Segment Start: Exercise materials

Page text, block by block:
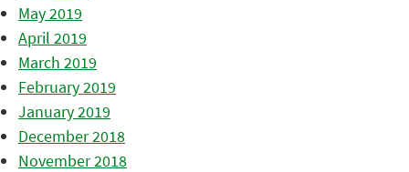
May 2019
April 2019
March 2019
February 2019
January 2019
December 2018
November 2018
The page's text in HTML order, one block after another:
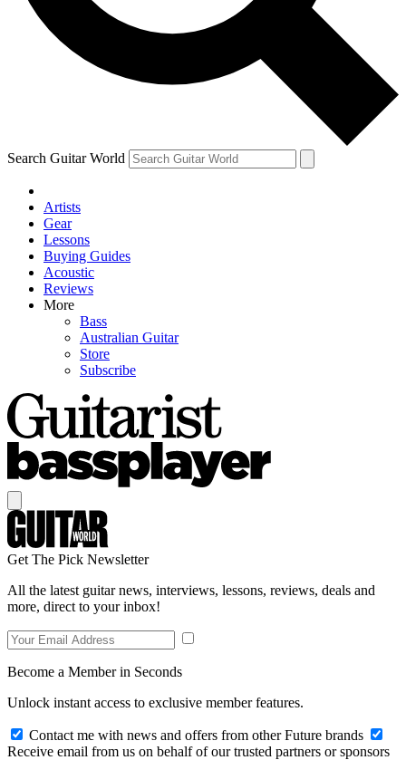
Contact me with news and offers from other Future
brands
By submitting your information you agree to theTerms & Conditions
and are aged 16 or over.
Search Guitar World
Artists
Gear
Lessons
Buying Guides
Acoustic
Reviews
More
Bass
Australian Guitar
Store
Subscribe
Get The Pick Newsletter
All the latest guitar news, interviews, lessons, reviews, deals and
more, direct to your inbox!
Become a Member in Seconds
Unlock instant access to exclusive member features.
Contact me with news and offers from other Future brands
Receive email from us on behalf of our trusted partners or sponsors
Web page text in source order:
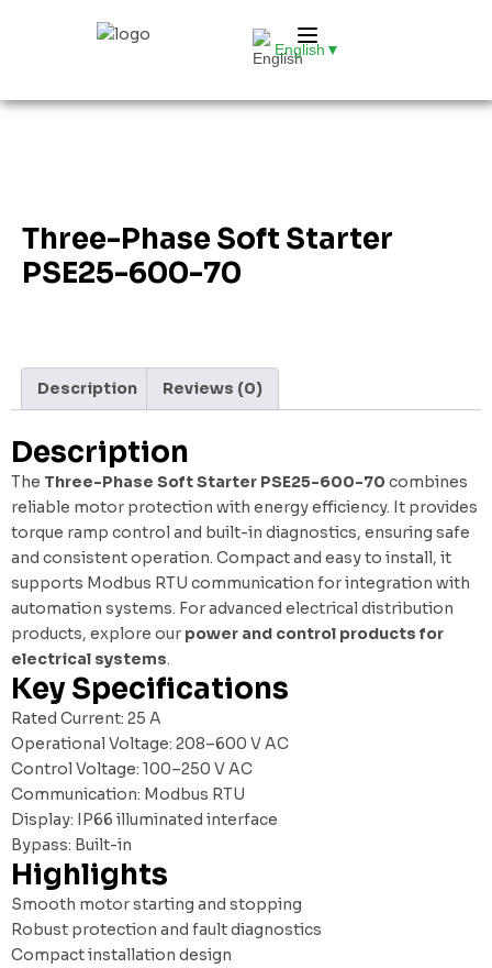
English ▼
Three-Phase Soft Starter
PSE25-600-70
Description Reviews (0)
Description
The Three-Phase Soft Starter PSE25-600-70 combines
reliable motor protection with energy efficiency. It provides
torque ramp control and built-in diagnostics, ensuring safe
and consistent operation. Compact and easy to install, it
supports Modbus RTU communication for integration with
automation systems. For advanced electrical distribution
products, explore our power and control products for
electrical systems.
Key Specifications
Rated Current: 25 A
Operational Voltage: 208–600 V AC
Control Voltage: 100–250 V AC
Communication: Modbus RTU
Display: IP66 illuminated interface
Bypass: Built-in
Highlights
Smooth motor starting and stopping
Robust protection and fault diagnostics
Compact installation design
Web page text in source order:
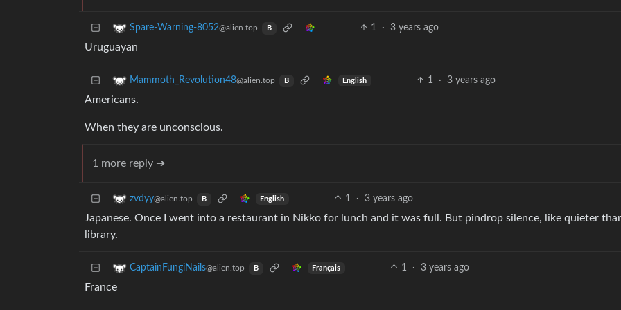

Segment End: Exercise materials

* **Goal of the exercise**:
Look through the records and gather every line containing "Description".

* **Response area**:
Description Reviews (0)
Description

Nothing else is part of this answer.